#### [ACTIVITY]
The result should be a word-for-word retyping of the entries below, free of pictures.

#### [DATA PROVIDED]
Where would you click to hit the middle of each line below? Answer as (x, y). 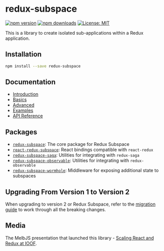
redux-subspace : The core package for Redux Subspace (71, 144)
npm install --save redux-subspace (43, 66)
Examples (23, 111)
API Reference (28, 116)
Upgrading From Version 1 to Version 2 (67, 192)
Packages (21, 132)
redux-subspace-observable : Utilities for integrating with (71, 161)
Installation (23, 54)
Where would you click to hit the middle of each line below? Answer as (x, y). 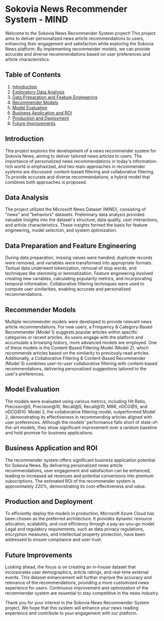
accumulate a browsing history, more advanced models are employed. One (81, 343)
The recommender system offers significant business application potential (80, 460)
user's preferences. (25, 374)
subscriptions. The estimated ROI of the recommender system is (70, 481)
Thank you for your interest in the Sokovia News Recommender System (77, 603)
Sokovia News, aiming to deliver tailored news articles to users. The (74, 156)
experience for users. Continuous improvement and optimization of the (77, 588)
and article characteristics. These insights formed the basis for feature (76, 225)
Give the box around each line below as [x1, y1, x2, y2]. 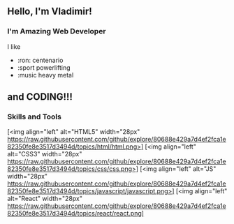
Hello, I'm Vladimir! [7, 6, 92, 17]
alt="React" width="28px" [7, 195, 82, 203]
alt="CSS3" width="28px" [7, 150, 82, 158]
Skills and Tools [7, 112, 61, 121]
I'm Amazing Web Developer [7, 27, 106, 36]
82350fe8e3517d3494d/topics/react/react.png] [7, 209, 145, 218]
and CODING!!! [7, 91, 73, 103]
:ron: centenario [17, 56, 64, 64]
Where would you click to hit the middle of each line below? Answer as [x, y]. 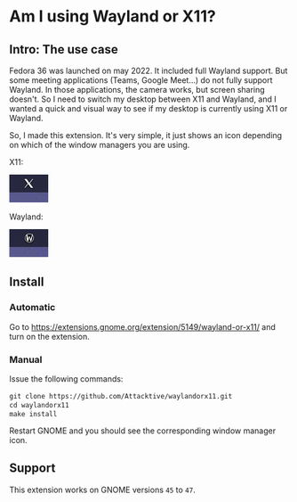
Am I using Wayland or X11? [112, 16]
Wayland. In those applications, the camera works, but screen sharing [137, 90]
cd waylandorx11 [39, 405]
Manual [26, 359]
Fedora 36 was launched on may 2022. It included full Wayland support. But [148, 70]
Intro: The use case [64, 49]
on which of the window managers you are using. [100, 145]
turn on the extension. [50, 336]
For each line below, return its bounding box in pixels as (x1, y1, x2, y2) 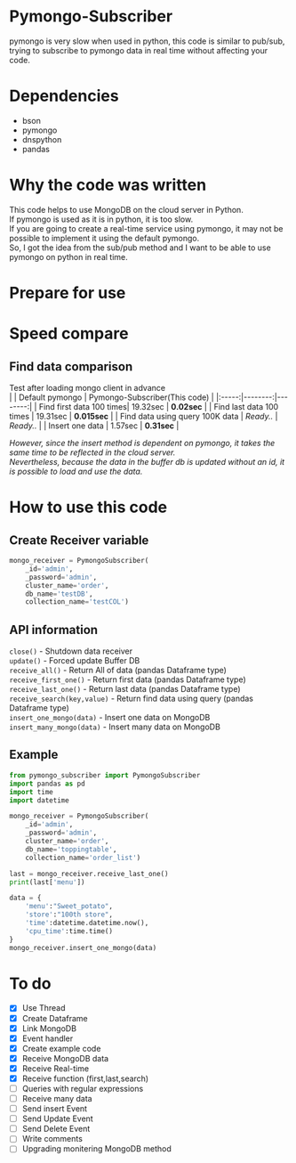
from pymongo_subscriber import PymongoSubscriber (9, 770, 201, 780)
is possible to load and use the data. (9, 466, 143, 476)
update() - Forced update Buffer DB (9, 655, 140, 666)
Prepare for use (9, 283, 126, 303)
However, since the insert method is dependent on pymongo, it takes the (9, 438, 276, 448)
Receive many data (21, 1094, 92, 1103)
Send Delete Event (21, 1124, 91, 1135)
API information (9, 622, 99, 638)
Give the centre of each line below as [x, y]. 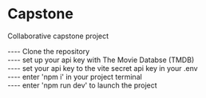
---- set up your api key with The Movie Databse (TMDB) [101, 60]
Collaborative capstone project [58, 36]
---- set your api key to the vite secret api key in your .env [103, 68]
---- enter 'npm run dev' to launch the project [82, 85]
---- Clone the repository [49, 51]
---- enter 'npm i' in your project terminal [75, 76]
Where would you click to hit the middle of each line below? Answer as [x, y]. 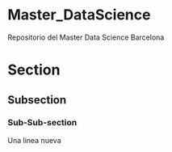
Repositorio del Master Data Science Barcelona [86, 37]
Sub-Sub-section [42, 123]
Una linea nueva [34, 140]
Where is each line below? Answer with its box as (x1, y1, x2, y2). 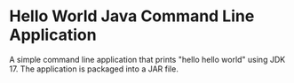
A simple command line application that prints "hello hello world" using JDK (9, 54, 286, 64)
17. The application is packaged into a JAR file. (9, 64, 179, 74)
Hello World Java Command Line (9, 6, 255, 26)
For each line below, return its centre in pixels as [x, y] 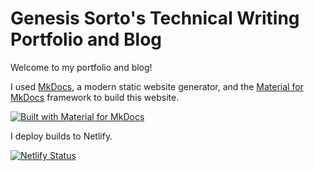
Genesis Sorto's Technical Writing [155, 18]
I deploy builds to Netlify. [61, 136]
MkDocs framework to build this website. [95, 97]
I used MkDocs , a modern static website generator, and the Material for [157, 86]
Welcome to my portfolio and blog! [81, 67]
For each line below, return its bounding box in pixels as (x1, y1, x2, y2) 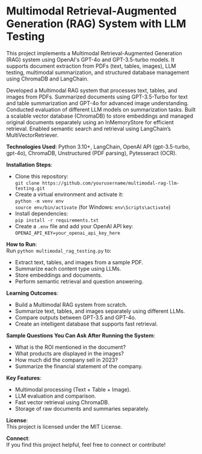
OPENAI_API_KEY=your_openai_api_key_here (14, 230, 120, 236)
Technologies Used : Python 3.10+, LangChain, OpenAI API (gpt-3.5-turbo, (6, 143, 191, 150)
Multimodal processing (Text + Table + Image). (14, 386, 131, 393)
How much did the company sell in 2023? (14, 356, 118, 363)
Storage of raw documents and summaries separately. (14, 405, 150, 412)
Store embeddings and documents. (14, 271, 103, 279)
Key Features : (6, 374, 42, 381)
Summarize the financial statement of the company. (14, 362, 143, 370)
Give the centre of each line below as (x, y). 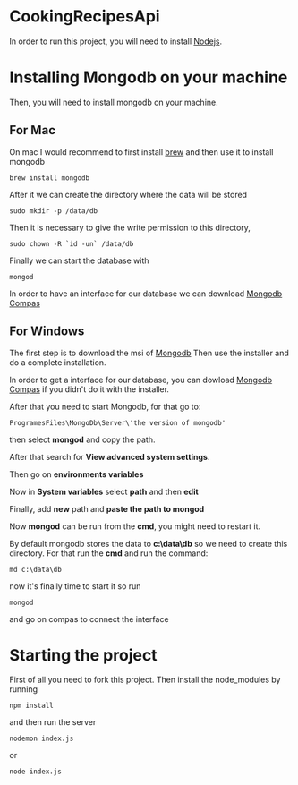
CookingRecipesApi (85, 17)
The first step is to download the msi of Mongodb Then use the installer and (149, 353)
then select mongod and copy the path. (82, 439)
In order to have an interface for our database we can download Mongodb (146, 294)
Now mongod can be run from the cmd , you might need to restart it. (135, 526)
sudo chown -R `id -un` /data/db (72, 243)
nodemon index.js (42, 739)
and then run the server (53, 722)
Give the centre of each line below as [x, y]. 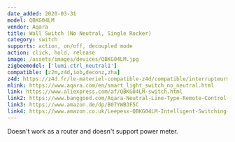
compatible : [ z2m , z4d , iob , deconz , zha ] [64, 72]
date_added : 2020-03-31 [42, 14]
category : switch [33, 40]
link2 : [17, 99]
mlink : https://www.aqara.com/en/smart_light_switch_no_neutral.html [111, 85]
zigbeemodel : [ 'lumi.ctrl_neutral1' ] [62, 66]
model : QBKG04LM [31, 20]
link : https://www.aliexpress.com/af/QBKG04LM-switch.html [95, 92]
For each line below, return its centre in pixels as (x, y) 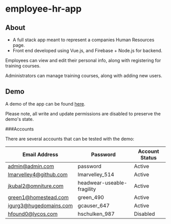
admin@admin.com (31, 166)
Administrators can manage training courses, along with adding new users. (84, 76)
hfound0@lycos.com (33, 214)
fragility (87, 189)
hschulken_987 (96, 214)
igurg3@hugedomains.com (40, 205)
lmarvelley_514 (96, 174)
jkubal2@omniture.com (36, 186)
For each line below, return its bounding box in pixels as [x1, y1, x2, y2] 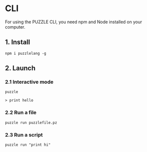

#### [OUTPUT]
Where would you click to hit the middle of each line below? Answer as (x, y). 
redux-subspace : The core package for Redux Subspace (71, 144)
npm install --save redux-subspace (43, 66)
Examples (23, 111)
API Reference (28, 116)
Upgrading From Version 1 to Version 2 (67, 192)
Packages (21, 132)
redux-subspace-observable : Utilities for integrating with (71, 161)
Installation (23, 54)
Where would you click to hit the middle of each line below? Answer as (x, y). 
accumulate a browsing history, more advanced models are employed. One (81, 343)
The recommender system offers significant business application potential (80, 460)
user's preferences. (25, 374)
subscriptions. The estimated ROI of the recommender system is (70, 481)
Thank you for your interest in the Sokovia News Recommender System (77, 603)
Sokovia News, aiming to deliver tailored news articles to users. The (74, 156)
experience for users. Continuous improvement and optimization of the (77, 588)
and article characteristics. These insights formed the basis for feature (76, 225)
Give the box around each line below as [x1, y1, x2, y2]. 
Hello, I'm Vladimir! [7, 6, 92, 17]
alt="React" width="28px" [7, 195, 82, 203]
alt="CSS3" width="28px" [7, 150, 82, 158]
Skills and Tools [7, 112, 61, 121]
I'm Amazing Web Developer [7, 27, 106, 36]
82350fe8e3517d3494d/topics/react/react.png] [7, 209, 145, 218]
and CODING!!! [7, 91, 73, 103]
:ron: centenario [17, 56, 64, 64]
Where would you click to hit the middle of each line below? Answer as [x, y]. 
Am I using Wayland or X11? [112, 16]
Wayland. In those applications, the camera works, but screen sharing [137, 90]
cd waylandorx11 [39, 405]
Manual [26, 359]
Fedora 36 was launched on may 2022. It included full Wayland support. But [148, 70]
Intro: The use case [64, 49]
on which of the window managers you are using. [100, 145]
turn on the extension. [50, 336]
For each line below, return its bounding box in pixels as (x1, y1, x2, y2) 
from pymongo_subscriber import PymongoSubscriber (9, 770, 201, 780)
is possible to load and use the data. (9, 466, 143, 476)
update() - Forced update Buffer DB (9, 655, 140, 666)
Prepare for use (9, 283, 126, 303)
However, since the insert method is dependent on pymongo, it takes the (9, 438, 276, 448)
Receive many data (21, 1094, 92, 1103)
Send Delete Event (21, 1124, 91, 1135)
API information (9, 622, 99, 638)
Give the centre of each line below as [x, y]. 
---- set up your api key with The Movie Databse (TMDB) [101, 60]
Collaborative capstone project [58, 36]
---- set your api key to the vite secret api key in your .env [103, 68]
---- enter 'npm run dev' to launch the project [82, 85]
---- Clone the repository [49, 51]
---- enter 'npm i' in your project terminal [75, 76]
Where would you click to hit the middle of each line below? Answer as [x, y]. 
Repositorio del Master Data Science Barcelona [86, 37]
Sub-Sub-section [42, 123]
Una linea nueva [34, 140]
Where is each line below? Answer with its box as (x1, y1, x2, y2). 
A simple command line application that prints "hello hello world" using JDK (9, 54, 286, 64)
17. The application is packaged into a JAR file. (9, 64, 179, 74)
Hello World Java Command Line (9, 6, 255, 26)
For each line below, return its centre in pixels as [x, y] 
Genesis Sorto's Technical Writing [155, 18]
I deploy builds to Netlify. [61, 136]
MkDocs framework to build this website. [95, 97]
I used MkDocs , a modern static website generator, and the Material for [157, 86]
Welcome to my portfolio and blog! [81, 67]
For each line below, return its bounding box in pixels as (x1, y1, x2, y2) 
OPENAI_API_KEY=your_openai_api_key_here (14, 230, 120, 236)
Technologies Used : Python 3.10+, LangChain, OpenAI API (gpt-3.5-turbo, (6, 143, 191, 150)
Multimodal processing (Text + Table + Image). (14, 386, 131, 393)
How much did the company sell in 2023? (14, 356, 118, 363)
Storage of raw documents and summaries separately. (14, 405, 150, 412)
Store embeddings and documents. (14, 271, 103, 279)
Key Features : (6, 374, 42, 381)
Summarize the financial statement of the company. (14, 362, 143, 370)
Give the centre of each line below as (x, y). 
CookingRecipesApi (85, 17)
The first step is to download the msi of Mongodb Then use the installer and (149, 353)
then select mongod and copy the path. (82, 439)
In order to have an interface for our database we can download Mongodb (146, 294)
Now mongod can be run from the cmd , you might need to restart it. (135, 526)
sudo chown -R `id -un` /data/db (72, 243)
nodemon index.js (42, 739)
and then run the server (53, 722)
Give the centre of each line below as [x, y]. 
compatible : [ z2m , z4d , iob , deconz , zha ] [64, 72]
date_added : 2020-03-31 [42, 14]
category : switch [33, 40]
link2 : [17, 99]
mlink : https://www.aqara.com/en/smart_light_switch_no_neutral.html [111, 85]
zigbeemodel : [ 'lumi.ctrl_neutral1' ] [62, 66]
model : QBKG04LM [31, 20]
link : https://www.aliexpress.com/af/QBKG04LM-switch.html [95, 92]
For each line below, return its centre in pixels as (x, y) 
admin@admin.com (31, 166)
Administrators can manage training courses, along with adding new users. (84, 76)
hfound0@lycos.com (33, 214)
fragility (87, 189)
hschulken_987 (96, 214)
igurg3@hugedomains.com (40, 205)
lmarvelley_514 (96, 174)
jkubal2@omniture.com (36, 186)
For each line below, return its bounding box in pixels as [x1, y1, x2, y2] 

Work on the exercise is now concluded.